-
• #51
-
• #52
Lucas lives in Bournemouth where this type of behaviour is obviously very uncommon.
-
• #53
Great. Show me how you carry beer with it, hotshot.
-
• #54
i don't have a small bag for when i go out on "road" rides. and i've yet to develop the roadie skills of survival in the wilds with a safety pin and a pump.
yet.
Fail. It is not a paperclip silly. It is a bent safety pin...
...and a banana.
Noob!
-
• #55
pffft.
damo's dildo?
brilliant.
-
• #56
Great. Show me how you carry beer with it, hotshot.
you stab a rabbit in the eye with it piercing it's brain.
you then skin it and use the leg tendons and pelt to furnish a 6-pack bag.they teach you that shit in boy scouts.
-
• #57
we both went to cubs, scouts, and ventures, thats why we can survive the most arduous rides home from the pub wasted.
Zywiec, Zubr, Debowe forte, these are the keys to the cosmic universe within.
-
• #58
they teach you that shit in boy scouts.
Sexist.
-
• #59
i don't have a small bag for when i go out on "road" rides. and i've yet to develop the roadie skills of survival in the wilds with a safety pin and a pump.
yet.
hah! it's not survival skills if you need to carry a pump. you should use the safety pin to kill a fox or weasel, and inflate your tyre with its death-wheeze.
pumps are for vegans and n00bs
-
• #60
surely Girl Scouts just learn how to sew on the Boy Scouts' badges for them?
-
• #61
Whoever you are without a jumper, just know I'm watching you.
-
• #62
Do you like what you see?
-
• #63
i use a massive courier bag too but it usually has clothes,laptop,digital non-hipster cameras and wine in it. if i use it on the bike it has tubes/pump and a few tools too.
i don't use it on 'road' cycling rides though or when mountainbiking.
I actually a very small Knog Hipster Bag ...
But I didn't have it on me because I didn't think the pub would shut so early. I have the horrible orange one because Wiggle didn't have the others in stock.
In my Bournemouth Battle Bag ... I have a light waterproof poncho I got from Aldi for a fiver, some water proof trousers (also from aldi), my glasses just in case I wish to read something (this does not happen very often) and a Kryptonite D-Lock and a Sharpie Felt Tip pen just in case I have to sign some breasts.

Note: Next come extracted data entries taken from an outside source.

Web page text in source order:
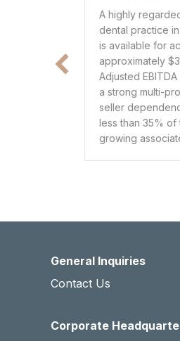
for-service-dominant
affluent Houston submarket
in revenue and $706K in
2025. The practice features
model with reduced
— the owner accounts for
General Inquiries
Contact Us
Corporate
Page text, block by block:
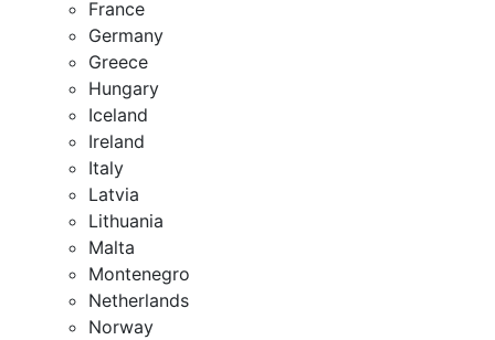
France
Germany
Greece
Hungary
Iceland
Ireland
Italy
Latvia
Lithuania
Malta
Montenegro
Netherlands
Norway
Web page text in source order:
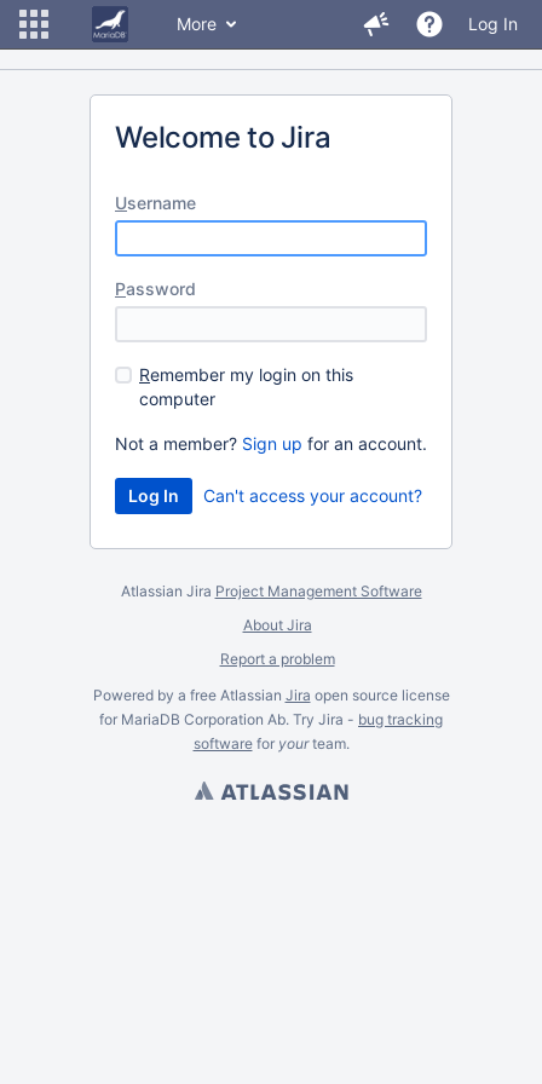
More Log In
Welcome to Jira
Username
Password
Remember my login on this
computer
Not a member? Sign up for an account.
Can't access your account?
Atlassian Jira Project Management Software
About Jira
Report a problem
Powered by a free Atlassian Jira open source license
for MariaDB Corporation Ab. Try Jira - bug tracking
softwarefor yourteam.
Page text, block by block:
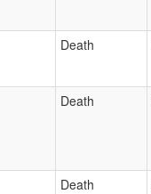
Death
Death
Death
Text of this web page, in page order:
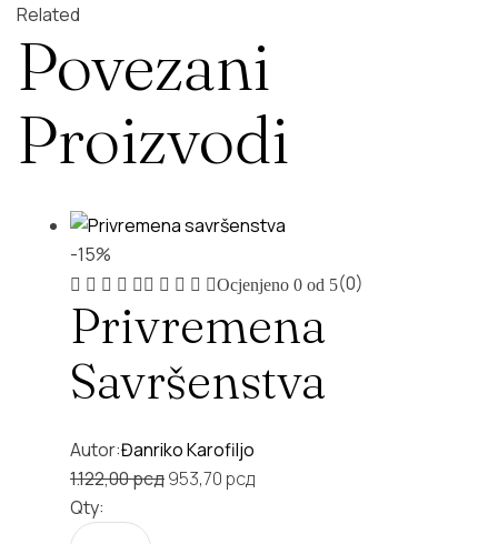
Related
Povezani
Proizvodi
-15%
Ocjenjeno 0 od 5(0)
Privremena
Savršenstva
Autor:Đanriko Karofiljo
1.122,00рсдOriginal
953,70 рсдCurrent
Qty:
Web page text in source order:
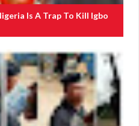
Is A Trap To Kill Igbo
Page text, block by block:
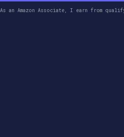
As an Amazon Associate, I earn from
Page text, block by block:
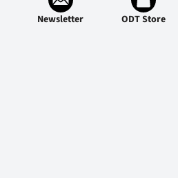
Newsletter ODT Store
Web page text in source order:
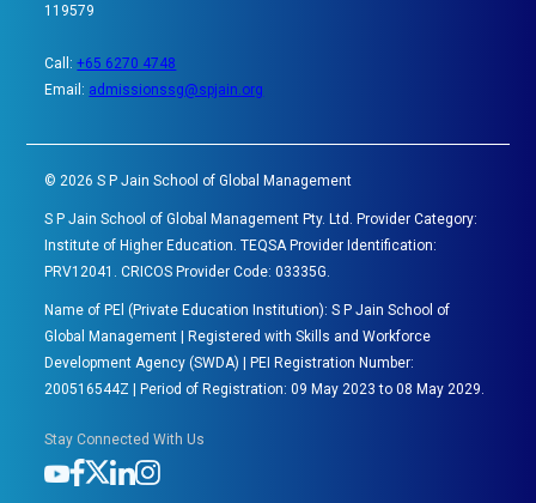
119579
Call:+65 6270 4748
Email: admissionssg@spjain.org
© 2026 S P Jain School of Global Management
S P Jain School of Global Management Pty. Ltd. Provider Category:
Institute of Higher Education. TEQSA Provider Identification:
PRV12041. CRICOS Provider Code: 03335G.
Name of PEl (Private Education Institution): S P Jain School of
Global Management | Registered with Skills and Workforce
Development Agency (SWDA) | PEI Registration Number:
200516544Z | Period of Registration: 09 May 2023 to 08 May 2029.
Stay Connected With Us
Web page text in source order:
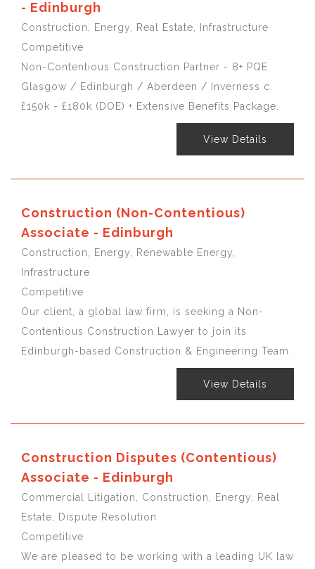
- Edinburgh
Construction, Energy, Real Estate, Infrastructure
Competitive
Non-Contentious Construction Partner - 8+ PQE
Glasgow / Edinburgh / Aberdeen / Inverness c.
£150k - £180k (DOE) + Extensive Benefits Package.
View Details
Construction (Non-Contentious)
Associate - Edinburgh
Construction, Energy, Renewable Energy,
Infrastructure
Competitive
Our client, a global law firm, is seeking a Non-
Contentious Construction Lawyer to join its
Edinburgh-based Construction & Engineering Team.
View Details
Construction Disputes (Contentious)
Associate - Edinburgh
Commercial Litigation, Construction, Energy, Real
Estate, Dispute Resolution
Competitive
We are pleased to be working with a leading UK law
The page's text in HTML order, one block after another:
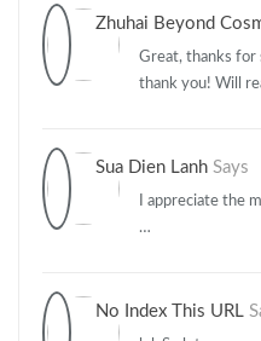
Zhuhai Beyond
Great, thanks for
thank you! Will
Sua Dien Lanh Says
I appreciate the
…
No Index This URL
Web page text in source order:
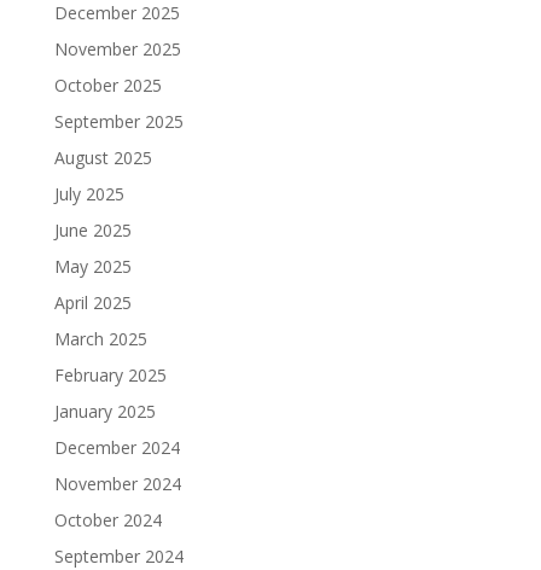
December 2025
November 2025
October 2025
September 2025
August 2025
July 2025
June 2025
May 2025
April 2025
March 2025
February 2025
January 2025
December 2024
November 2024
October 2024
September 2024

UPDATE on Original Post: I was going to buy the ladies a box of maltesers and a small card ... but I went on a detour on the way to Sainsburys too see if I could spot the house and unfortunately I couldn't recognise her house ... there were about 15 that looked exactly the same :(
-
• #64
So, to summarise:
It would have been the most awesome thing if:
Lucas was cycling along when his carrier bag of 6 beers broke and scattered the tinnies asunder, suddenly a friendly lady appears and gives him a massive courier bag containing a 35mm camera, some 7" records *and *a spare tube and pump.

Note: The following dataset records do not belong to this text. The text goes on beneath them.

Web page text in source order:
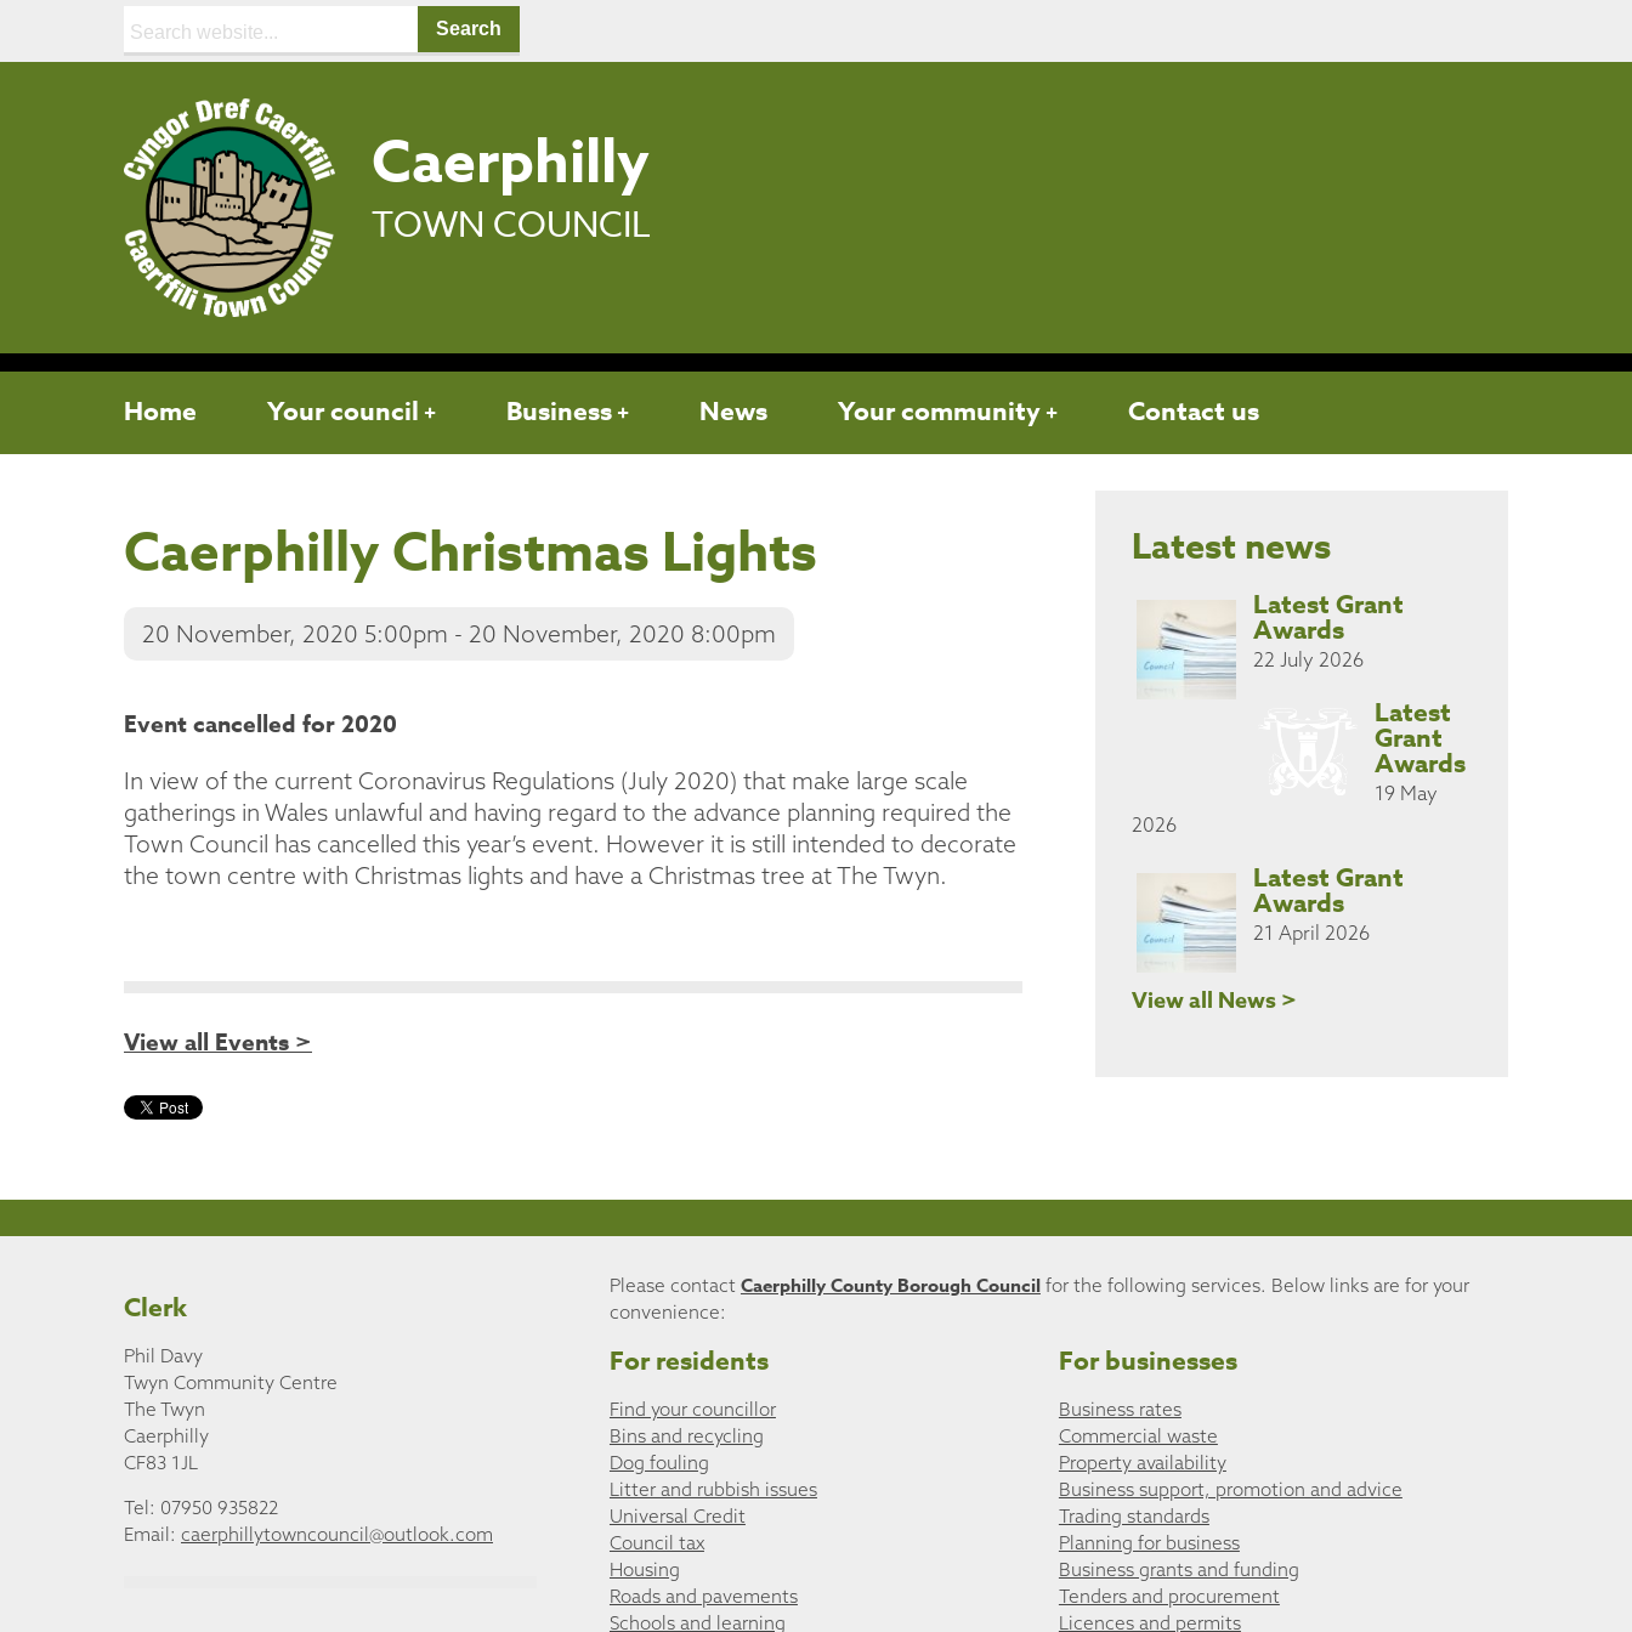
Search:
Caerphilly
TOWN COUNCIL
Home Your council Business News Your community Contact us
Caerphilly Christmas Lights
20 November, 2020 5:00pm - 20 November, 2020 8:00pm
Event cancelled for 2020
In view of the current Coronavirus Regulations (July 2020) that make large scale
gatherings in Wales unlawful and having regard to the advance planning required the
Town Council has cancelled this year’s event. However it is still intended to decorate
the town centre with Christmas lights and have a Christmas tree at The Twyn.
View all Events >
Latest news
Latest Grant
Awards
22 July 2026
Latest
Grant
Awards
19 May
2026
Latest Grant
Awards
21 April 2026
View all News >
Clerk
Phil Davy
Twyn Community Centre
The Twyn
Caerphilly
CF83 1JL
Tel: 07950 935822
Email: caerphillytowncouncil@outlook.com
Please contact Caerphilly County Borough Councilfor the following services. Below links are for your
convenience:
For residents
Find your councillor
Bins and recycling
Dog fouling
Litter and rubbish issues
Universal Credit
Council tax
Housing
Roads and pavements
Schools and learning
For businesses
Business rates
Commercial waste
Property availability
Business support, promotion and advice
Trading standards
Planning for business
Business grants and funding
Tenders and procurement
Licences and permits

Once on his way he is so overwhelmed by this good fortune that he crashes into a pallet of Kit Kats that are all chocolate and no wafer.This has happened ... however I was being chased by a Police Car that was driven by a Integalatic Fresian Space Cow.
-
• #65
-
• #66
Take the piss all you want ;-) ... I thought it was cool. But then again .. my Job is making crappy travel websites for a living :(
-
• #67
Just jokin' fella.
-
• #68
^ I know, Thus the smiley on my post. I have rung the story out it out too far though.
-
• #69
I cycle with a massive* carrier* bag. It doubles as a stowaway jacket.
-
• #70
What is a stowaway jacket .. what do you hide in it?
-
• #71
That is one of my favourite memes ever.
-
• #72
What is a stowaway jacket .. what do you hide in it?
six-pack
-
• #73
of beer? I think that is the only six pack I will ever possess.
-
• #74
Well I think that is awesome. You thought you'd lost the beer, but then you hadn't. Alcohol is a precious resource not to be wasted.
-
• #75
I had one that was leaking .. spraying from a hole .. so I caned it ... not losing my precious ... the longest relationship I have ever had.